Even non-representational works can take hold of us, like the breathing colour fields of Mark Rothko's paintings or the beautiful ambience of Max Richter's music. Sometimes, artworks have such a magnetic pull that we forget the actual world around us and lose our sense of time and place, of other people - and sometimes even of ourselves. The French art critic Denis Diderot (1713-84) called such immersive experiences 'art at its most magical'. Once a painting by Claude-Joseph Vernet (1714-89) pulled Diderot inside a pastoral river scene so completely and enjoyably that he compared the experience to a divine mode of existence:
"Where am I at this moment? What is all this surrounding me? I don't know, I can't say. What's lacking? Nothing. What do I want? Nothing. If there is a God, his being must be like this, taking pleasure in himself."No wonder, then, that there is a certain sense of wistfulness when it all ends, when the lights come up or the last page is turned, and we find ourselves back where we were, forced to carry on with our daily lives.
The idea of artworks as portals to other worlds dates back several centuries, and it has become a commonplace way of talking about our experiences with art.

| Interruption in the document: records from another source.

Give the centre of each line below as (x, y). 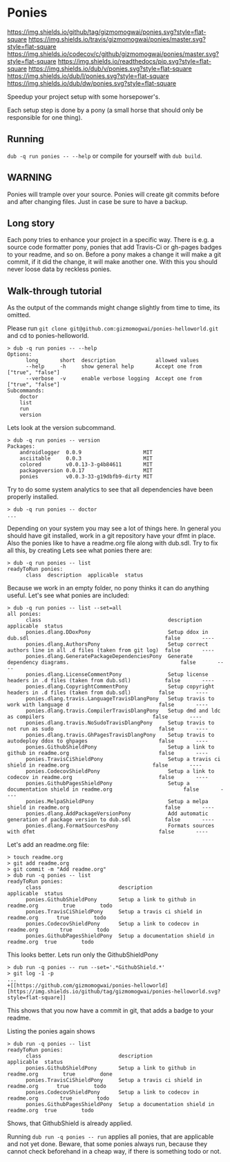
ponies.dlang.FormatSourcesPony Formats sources (120, 826)
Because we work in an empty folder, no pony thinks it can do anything (108, 588)
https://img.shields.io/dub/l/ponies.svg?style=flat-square (88, 76)
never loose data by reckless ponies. (59, 269)
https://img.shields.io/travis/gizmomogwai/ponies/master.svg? (117, 39)
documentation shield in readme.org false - (116, 789)
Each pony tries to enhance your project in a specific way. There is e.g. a (111, 240)
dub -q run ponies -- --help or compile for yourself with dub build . (105, 156)
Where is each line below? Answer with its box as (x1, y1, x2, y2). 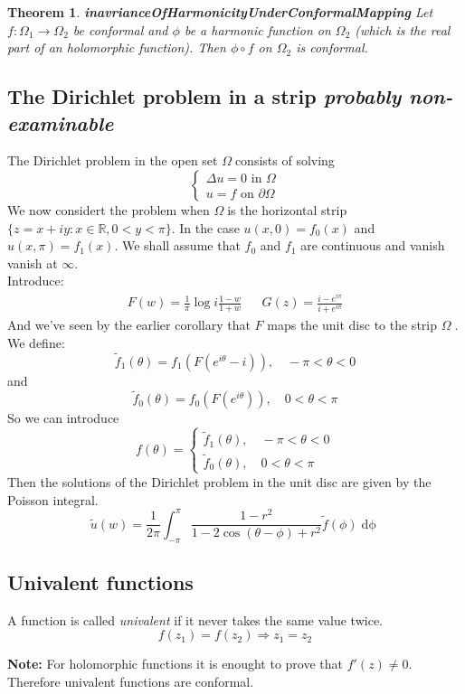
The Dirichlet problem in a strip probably (7, 82, 402, 110)
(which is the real (355, 20, 451, 39)
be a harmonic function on (184, 20, 331, 39)
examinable (7, 108, 114, 136)
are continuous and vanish (300, 236, 445, 255)
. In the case (171, 218, 240, 237)
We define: (7, 333, 65, 352)
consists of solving (234, 151, 335, 170)
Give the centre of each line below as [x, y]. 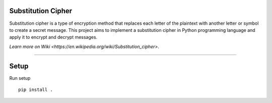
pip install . [36, 89]
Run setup [20, 78]
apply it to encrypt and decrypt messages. [53, 37]
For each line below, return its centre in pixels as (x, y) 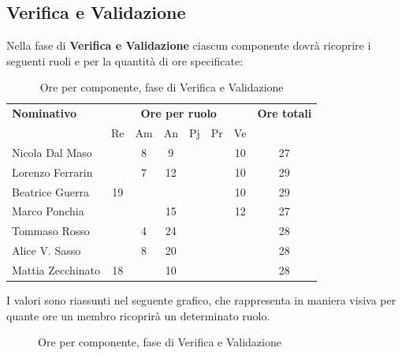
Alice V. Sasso (47, 250)
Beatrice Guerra (51, 191)
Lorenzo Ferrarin (52, 172)
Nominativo (45, 113)
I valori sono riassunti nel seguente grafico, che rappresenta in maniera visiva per (201, 300)
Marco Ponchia (48, 211)
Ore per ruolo (179, 113)
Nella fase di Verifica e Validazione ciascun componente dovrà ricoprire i (189, 45)
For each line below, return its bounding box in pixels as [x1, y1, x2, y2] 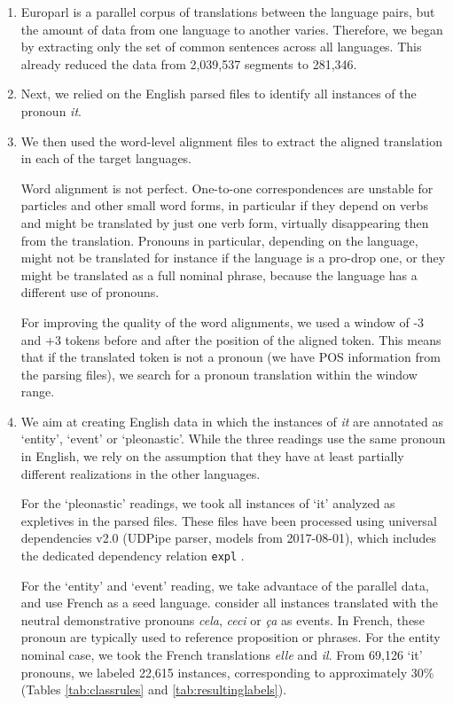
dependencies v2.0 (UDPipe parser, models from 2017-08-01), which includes [20, 529, 437, 547]
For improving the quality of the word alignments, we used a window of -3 [20, 312, 425, 331]
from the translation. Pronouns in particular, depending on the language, [20, 231, 418, 249]
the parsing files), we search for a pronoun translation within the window [20, 364, 418, 383]
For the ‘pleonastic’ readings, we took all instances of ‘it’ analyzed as [20, 494, 395, 513]
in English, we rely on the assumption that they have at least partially [20, 447, 404, 466]
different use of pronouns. [20, 283, 160, 302]
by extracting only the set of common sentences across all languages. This [20, 37, 422, 56]
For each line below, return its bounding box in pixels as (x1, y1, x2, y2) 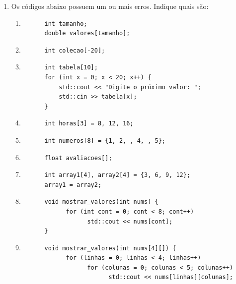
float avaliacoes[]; (44, 154, 112, 162)
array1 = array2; (44, 181, 102, 188)
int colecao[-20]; (44, 47, 105, 54)
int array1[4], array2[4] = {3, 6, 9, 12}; (44, 171, 191, 179)
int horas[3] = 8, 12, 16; (44, 120, 134, 127)
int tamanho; (44, 20, 87, 27)
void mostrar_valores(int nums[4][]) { (44, 244, 176, 252)
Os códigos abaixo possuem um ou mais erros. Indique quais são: (11, 1, 209, 11)
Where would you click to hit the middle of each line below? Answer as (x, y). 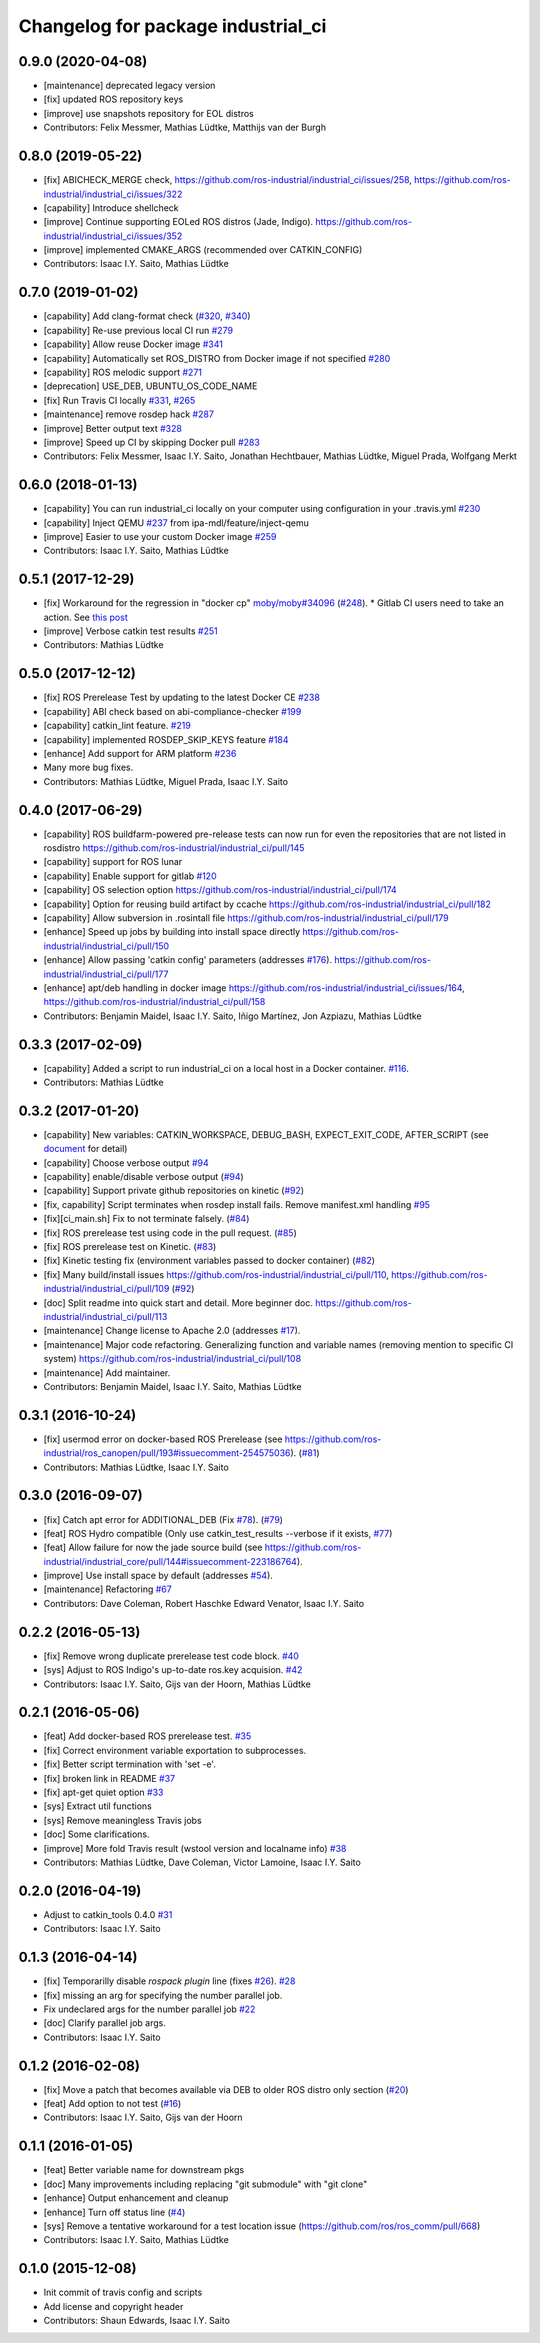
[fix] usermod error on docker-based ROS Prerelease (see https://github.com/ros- (212, 1439)
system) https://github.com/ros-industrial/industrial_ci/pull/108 (172, 1359)
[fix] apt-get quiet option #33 (103, 1792)
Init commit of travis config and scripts (123, 2292)
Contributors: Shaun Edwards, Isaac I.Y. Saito (136, 2320)
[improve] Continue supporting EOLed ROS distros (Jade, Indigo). (178, 222)
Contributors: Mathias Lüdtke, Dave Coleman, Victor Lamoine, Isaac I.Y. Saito (202, 1862)
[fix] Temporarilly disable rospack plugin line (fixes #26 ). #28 (169, 1981)
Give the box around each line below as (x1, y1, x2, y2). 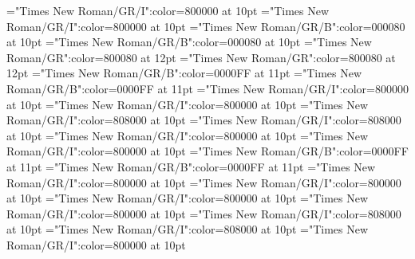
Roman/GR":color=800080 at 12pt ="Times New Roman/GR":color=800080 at (6, 49, 396, 65)
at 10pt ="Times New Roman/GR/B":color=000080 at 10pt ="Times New (6, 33, 372, 50)
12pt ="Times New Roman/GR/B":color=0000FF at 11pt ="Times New (6, 65, 362, 81)
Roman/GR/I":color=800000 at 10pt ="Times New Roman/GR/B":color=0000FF (6, 143, 409, 159)
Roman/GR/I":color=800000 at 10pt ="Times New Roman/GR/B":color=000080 (6, 18, 405, 34)
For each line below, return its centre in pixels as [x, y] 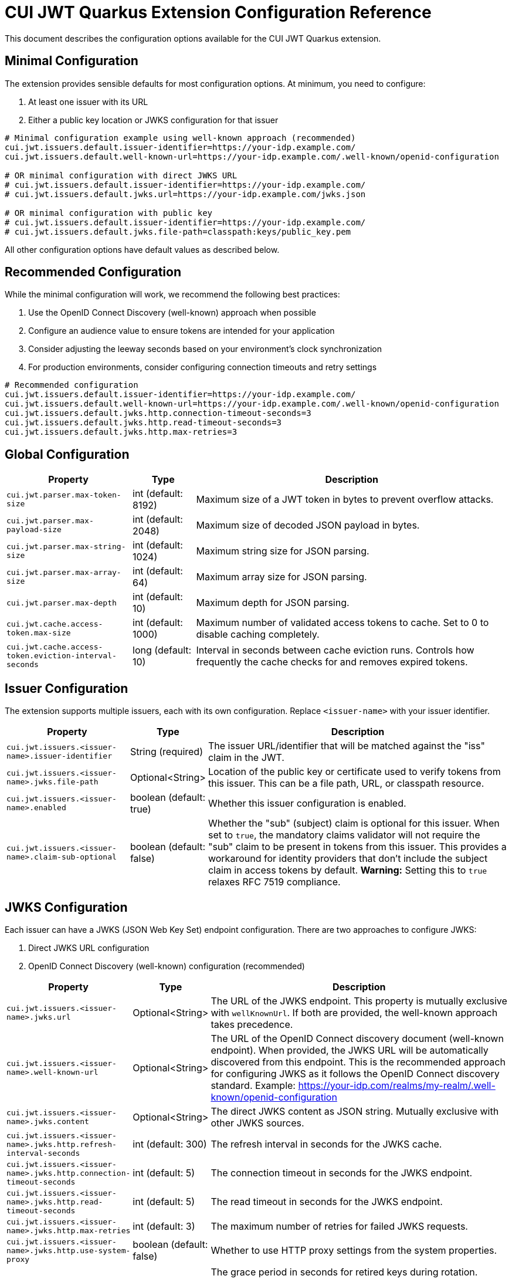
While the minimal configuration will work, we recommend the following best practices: [172, 295]
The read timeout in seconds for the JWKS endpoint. [327, 1202]
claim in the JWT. [246, 758]
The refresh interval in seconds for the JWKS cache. [326, 1144]
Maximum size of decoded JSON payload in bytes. [308, 525]
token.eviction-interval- [62, 656]
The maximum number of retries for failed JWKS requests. [339, 1226]
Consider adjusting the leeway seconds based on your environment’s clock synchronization [205, 349]
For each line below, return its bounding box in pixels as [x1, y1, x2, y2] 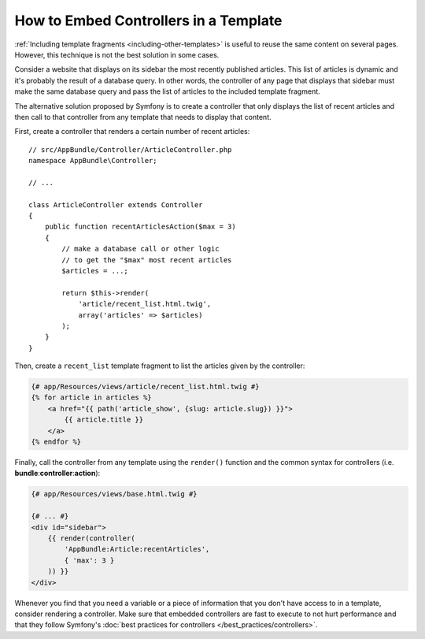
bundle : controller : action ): [14, 469, 101, 478]
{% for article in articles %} [31, 393, 153, 402]
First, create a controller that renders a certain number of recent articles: [14, 127, 250, 136]
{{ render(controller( [47, 533, 135, 543]
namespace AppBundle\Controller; [28, 156, 157, 165]
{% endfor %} [31, 437, 82, 447]
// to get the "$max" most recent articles [61, 255, 232, 264]
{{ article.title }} [64, 415, 144, 425]
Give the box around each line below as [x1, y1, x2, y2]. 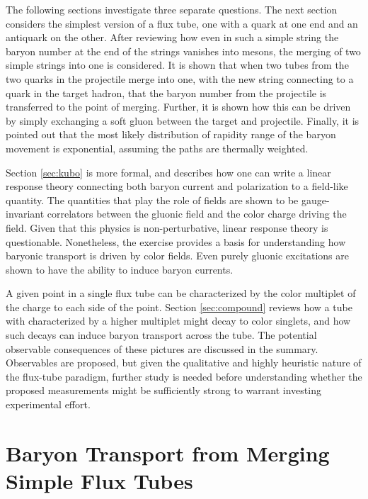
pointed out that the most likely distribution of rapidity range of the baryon [6, 127, 336, 142]
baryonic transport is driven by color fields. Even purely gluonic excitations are [6, 248, 349, 263]
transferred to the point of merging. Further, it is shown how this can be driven [6, 99, 351, 114]
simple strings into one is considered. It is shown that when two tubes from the [6, 57, 349, 72]
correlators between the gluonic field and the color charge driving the [47, 206, 347, 221]
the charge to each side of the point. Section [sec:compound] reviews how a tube [6, 299, 352, 314]
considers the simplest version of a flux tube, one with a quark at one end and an [6, 16, 358, 30]
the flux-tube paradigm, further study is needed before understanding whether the [6, 369, 362, 383]
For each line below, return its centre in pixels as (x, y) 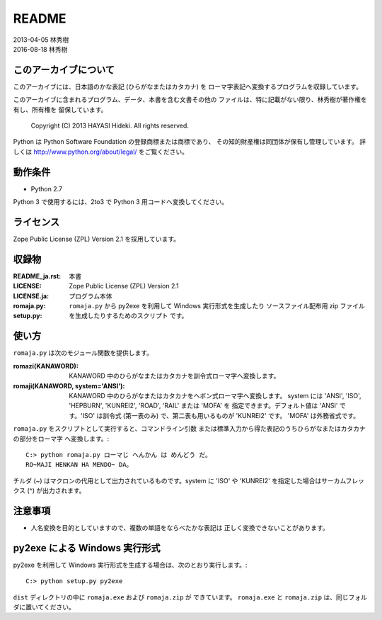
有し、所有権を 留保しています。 (60, 109)
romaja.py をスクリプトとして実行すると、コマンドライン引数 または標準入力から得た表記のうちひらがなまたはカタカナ (189, 429)
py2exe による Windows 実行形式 (87, 548)
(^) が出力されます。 (56, 491)
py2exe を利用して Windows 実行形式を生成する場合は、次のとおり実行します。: (130, 565)
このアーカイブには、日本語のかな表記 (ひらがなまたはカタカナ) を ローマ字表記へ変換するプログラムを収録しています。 (187, 86)
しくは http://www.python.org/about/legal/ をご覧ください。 (101, 152)
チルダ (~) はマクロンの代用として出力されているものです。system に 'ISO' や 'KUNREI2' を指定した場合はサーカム (179, 480)
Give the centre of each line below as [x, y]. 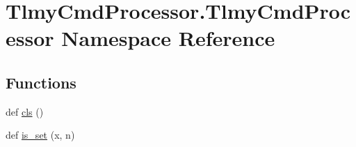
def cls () [25, 111]
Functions [41, 82]
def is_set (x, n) [40, 135]
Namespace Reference [168, 38]
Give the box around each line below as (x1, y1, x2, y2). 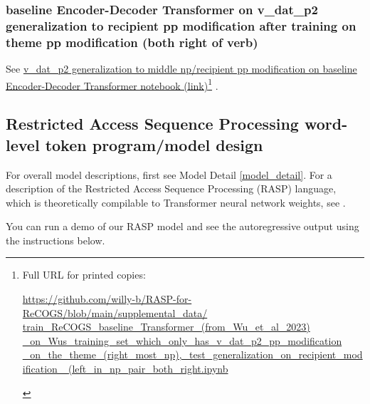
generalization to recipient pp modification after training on (6, 16, 356, 34)
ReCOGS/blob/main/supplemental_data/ (22, 305, 208, 320)
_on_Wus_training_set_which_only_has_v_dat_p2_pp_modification (22, 333, 342, 348)
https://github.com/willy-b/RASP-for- (22, 291, 192, 306)
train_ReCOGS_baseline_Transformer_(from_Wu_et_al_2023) (22, 319, 310, 334)
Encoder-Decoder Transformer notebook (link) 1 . (6, 76, 218, 93)
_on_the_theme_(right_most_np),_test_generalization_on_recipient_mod (22, 347, 363, 362)
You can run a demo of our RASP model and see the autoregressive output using (6, 219, 359, 234)
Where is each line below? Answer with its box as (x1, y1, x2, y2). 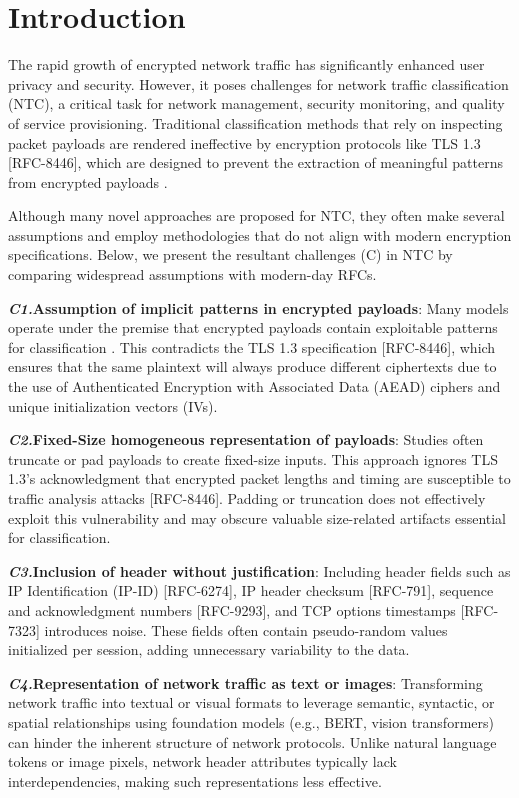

In Pictures and Tears (2001), the art historian James Elkins called it the 'travelling theory' of aesthetic experience. The obvious problem with this theory, however, is that it sounds terribly metaphorical. In reality, I never leave my place in physical space. I'm there in the gallery, the auditorium or on my sofa all along. Try as I might, I cannot enter Bruegel's landscape by touching the canvas, nor can I run into the world of Hamlet by running onto the stage. The artwork allows me only to peer as if from a threshold, where I can see inside but never enter. Here we face what I call the paradox of aesthetic immersion: when I'm immersed in artwork, I seem to go somewhere without going anywhere, and I seem to be in two worlds at once, and yet I'm not properly in either.
So what kind of 'travelling' are we talking about?
One way to answer this question is to look closer at the phenomenology of immersive experiences - that is, the way immersion is experienced in the first-person perspective. The Polish phenomenologist Roman Ingarden (1893-1970) argued that artworks are peculiar entities that exist somewhere between the mental and the physical reality, irreducible to either but dependent on both. An artwork necessarily requires a physical basis, such as pigments on a canvas, a block of marble, letters on a page, people on the stage - in short, an external object or state of affairs that the perceiver can engage with. However, the work also needs a perceiver to blossom into what Ingarden called the aesthetic object, the artwork as experienced: it is the consciousness of the perceiver that turns the letters on a page into an imagined world, sees a landscape in a painted surface, or hears sadness in a melody.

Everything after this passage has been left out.